What They Want To Hear

In fifth grade, the art teachers asked us to write what we thought about a project we’d just finished. Did we enjoy the assignment? Why or why not? Every year, I had told them that the project was great and that I learned a lot. But after the tedious tessellations they’d put us through, I just couldn’t lie. I told them that I didn’t like the project and that the art teachers were very creative individuals who could come up with better ideas.

Everyone flipped their shit.

Admittedly, I could have worded it more respectfully, but I was a ten-year-old who was just starting to open her eyes to a whole new world of complete honesty. Even though all the ruckus, disappointment, and “little chats” with the teachers brought me to tears, it was strangely freeing, in a way. I’d refused to conform, and it felt absolutely amazing.

It was another five years before I decided to commit to a life of candidness. My freshman year had been enormously turbulent and full of fake smiles, good reviews for everything and everyone, and sickeningly fake austerity. Tenth grade, I decided, was going to be different. When I had to write papers reflecting on the quarter, I told them that I was a horrifically lazy student who’d only regressed academically. I flat-out told my classmates–in front of my teachers–to ignore school if it was getting in the way of personal health. The best part? The teachers high-fived me for it. I got compliments on my honesty. I stood out because I didn’t tell them what they wanted to hear. I told them the truth. If something sucked, it sucked. I saw no point in sugarcoating things.

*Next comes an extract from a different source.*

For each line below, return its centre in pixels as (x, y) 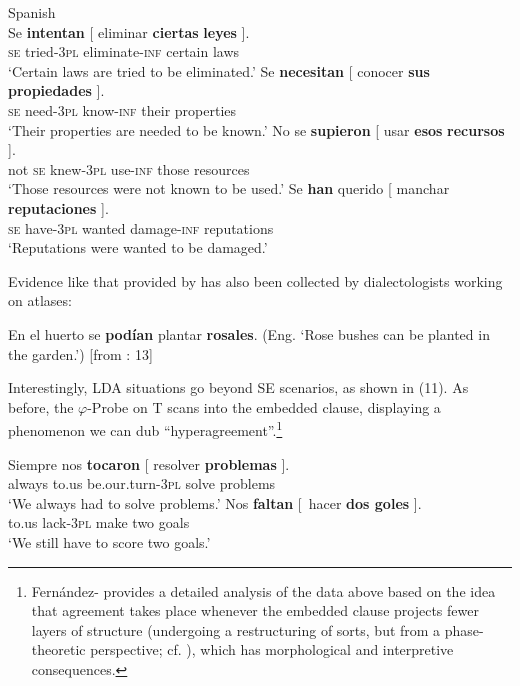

I’m glad that I made the decision to live in (often brutal) honesty, and I hope that I can inspire others to do the same. This world will never change if we don’t decide to buck the system of smiles and excuses. Surprise people with your sincerity. Tell people what’s really going on. And whatever you do, don’t just spit out an answer because it’s what you were told to do. Each person has her own brain for a reason, and it’s yours forever. Use it well; use it wisely.